Directions for this task> Starting from the line that contains "hospitals don’t touch", output every remaining line of the records below exactly as it appears, that line and the last one included.

Data for the task>
........

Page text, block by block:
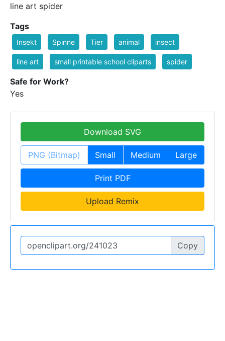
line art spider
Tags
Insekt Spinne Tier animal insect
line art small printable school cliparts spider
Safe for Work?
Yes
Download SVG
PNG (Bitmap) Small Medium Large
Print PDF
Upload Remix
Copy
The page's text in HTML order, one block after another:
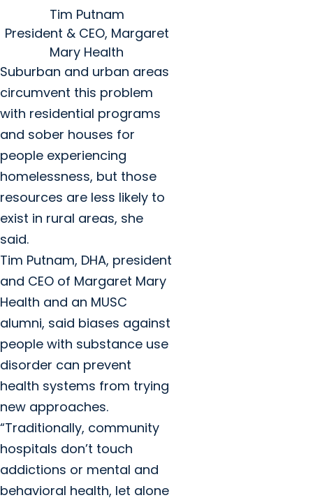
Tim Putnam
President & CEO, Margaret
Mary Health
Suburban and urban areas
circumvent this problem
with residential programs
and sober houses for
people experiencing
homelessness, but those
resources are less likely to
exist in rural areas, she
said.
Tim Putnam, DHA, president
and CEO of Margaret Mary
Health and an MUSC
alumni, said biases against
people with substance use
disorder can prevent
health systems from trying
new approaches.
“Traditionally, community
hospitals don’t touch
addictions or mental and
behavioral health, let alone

........

Solution for this exercise>
hospitals don’t touch
addictions or mental and
behavioral health, let alone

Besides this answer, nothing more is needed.